After many attempts though, he looked up, and a small smile tugged at the edge of his full plump lips. “Ko zaki taimaka ki ciremun? (Would you like to take it out?)”

My breath hitched, and an involuntary shiver ran through me. It became even worse when he leaned closer, his head directly across my chest. My fingers were shaking as I raised them and removed the thread.

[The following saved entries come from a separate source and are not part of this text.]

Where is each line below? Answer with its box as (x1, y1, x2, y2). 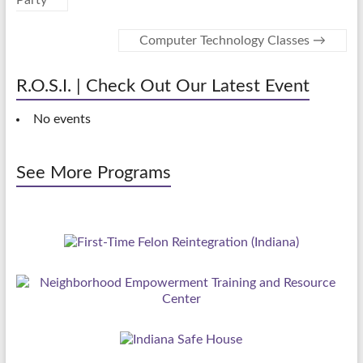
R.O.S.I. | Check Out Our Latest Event (15, 77, 310, 95)
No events (32, 113, 91, 126)
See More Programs (15, 164, 171, 181)
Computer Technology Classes (139, 34, 314, 47)
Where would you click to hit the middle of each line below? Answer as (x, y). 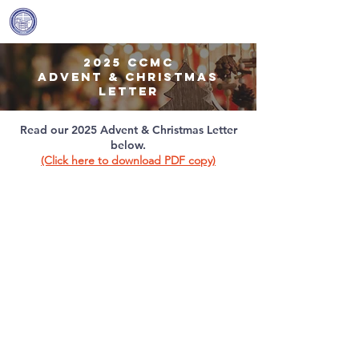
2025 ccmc (128, 62)
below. (128, 145)
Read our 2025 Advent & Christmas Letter (128, 130)
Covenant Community (128, 13)
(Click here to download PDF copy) (128, 160)
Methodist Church (128, 28)
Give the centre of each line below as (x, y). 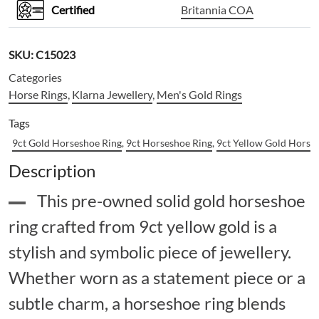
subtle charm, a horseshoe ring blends (147, 303)
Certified (73, 10)
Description (52, 171)
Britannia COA (217, 10)
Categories (35, 78)
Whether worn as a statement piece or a (157, 278)
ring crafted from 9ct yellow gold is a (143, 226)
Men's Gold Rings (199, 95)
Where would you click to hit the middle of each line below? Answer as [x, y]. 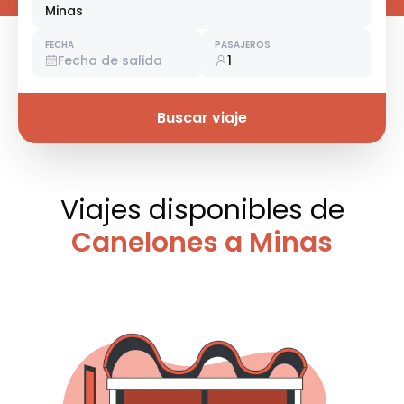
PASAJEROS [243, 45]
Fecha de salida [110, 61]
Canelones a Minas [202, 243]
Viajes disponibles [185, 211]
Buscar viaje [202, 118]
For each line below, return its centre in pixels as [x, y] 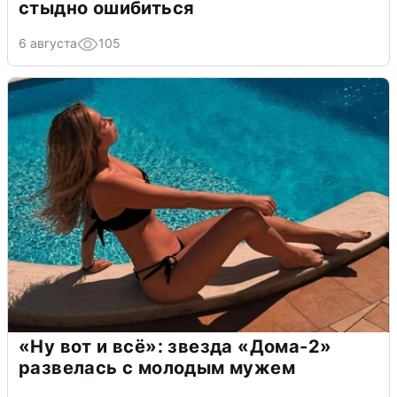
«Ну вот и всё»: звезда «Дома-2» [175, 346]
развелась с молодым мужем [157, 367]
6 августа [48, 43]
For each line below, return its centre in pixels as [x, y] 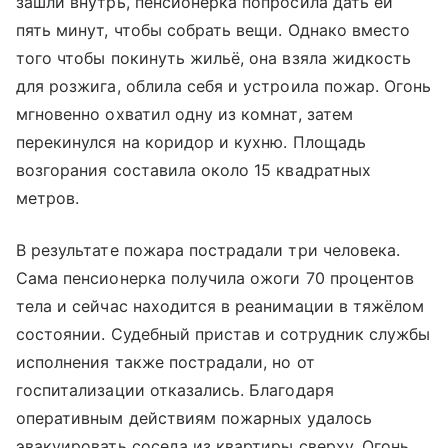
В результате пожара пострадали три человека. [208, 249]
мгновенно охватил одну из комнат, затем [184, 113]
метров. [48, 197]
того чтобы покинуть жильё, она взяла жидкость [214, 57]
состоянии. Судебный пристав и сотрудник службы [223, 333]
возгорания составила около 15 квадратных [193, 169]
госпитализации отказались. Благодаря [175, 389]
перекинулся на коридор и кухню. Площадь [191, 141]

He lifted his head, without moving back and simply stared at me. When he spoke, the cool scent of mint left his mouth, and it overwhelmed my senses, alongside his intoxicating scent of pine woods and cedarwood. When he leaned closer, his beard lightly grazed my jaw before he moved back.

“Nagode (thank you),” he replied, using Hausa as well. “You seem to enjoy speaking Hausa,” he commented.

I cleared my throat and simply nodded. I wanted to tell him I was doing it because Mama says he loves the language, and that I love it too. Which is perfect for both of us. But I didn’t say that, instead, I simply smiled and laid back on the bed.

“Have a goodnight’s rest,” I murmured, closing my eyes and pulling the quilt over me.

I felt his thumb lightly touch my right cheek before he spoke. “And you too, Nala.”

But I couldn’t sleep. I watched as he went into the bathroom, then watched as he stepped out with only a pair of shorts on, his chest bare. And once again, I caught a glimpse of the burn scar on his back. Not even after he had laid back on the couch had I slept. Long after he had fallen asleep, I still had my eyes fixed on him.

And soon, I drifted into Lala land as well.